Data Start Marker

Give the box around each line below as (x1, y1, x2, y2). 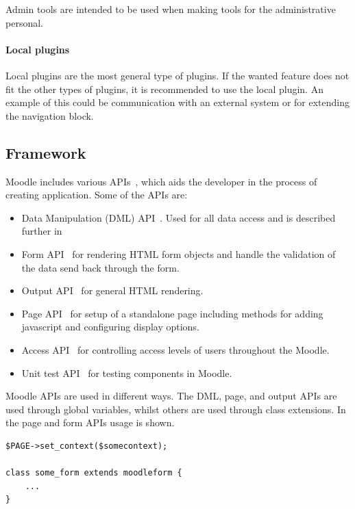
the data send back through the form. (21, 260, 180, 274)
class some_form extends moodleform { (5, 468, 182, 478)
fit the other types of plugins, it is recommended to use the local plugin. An (5, 81, 323, 96)
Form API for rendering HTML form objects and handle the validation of (21, 246, 336, 261)
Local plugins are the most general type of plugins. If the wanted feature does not (5, 68, 350, 82)
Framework (5, 142, 86, 163)
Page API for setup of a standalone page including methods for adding (21, 306, 323, 320)
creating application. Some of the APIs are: (5, 187, 188, 202)
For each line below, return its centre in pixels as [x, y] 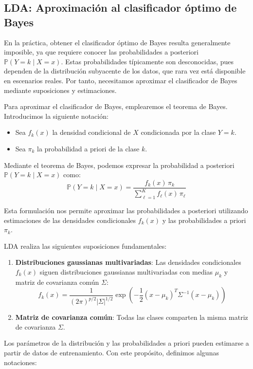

Data End Marker

> Description of the task:
Starting at the line that contains "Framework (5, 142, 86, 163)", reproduce each line exactly through the end of the entries above, leaving every picture out.

> Problem solution:
Framework (5, 142, 86, 163)
Page API for setup of a standalone page including methods for adding (21, 306, 323, 320)
creating application. Some of the APIs are: (5, 187, 188, 202)
For each line below, return its centre in pixels as [x, y] 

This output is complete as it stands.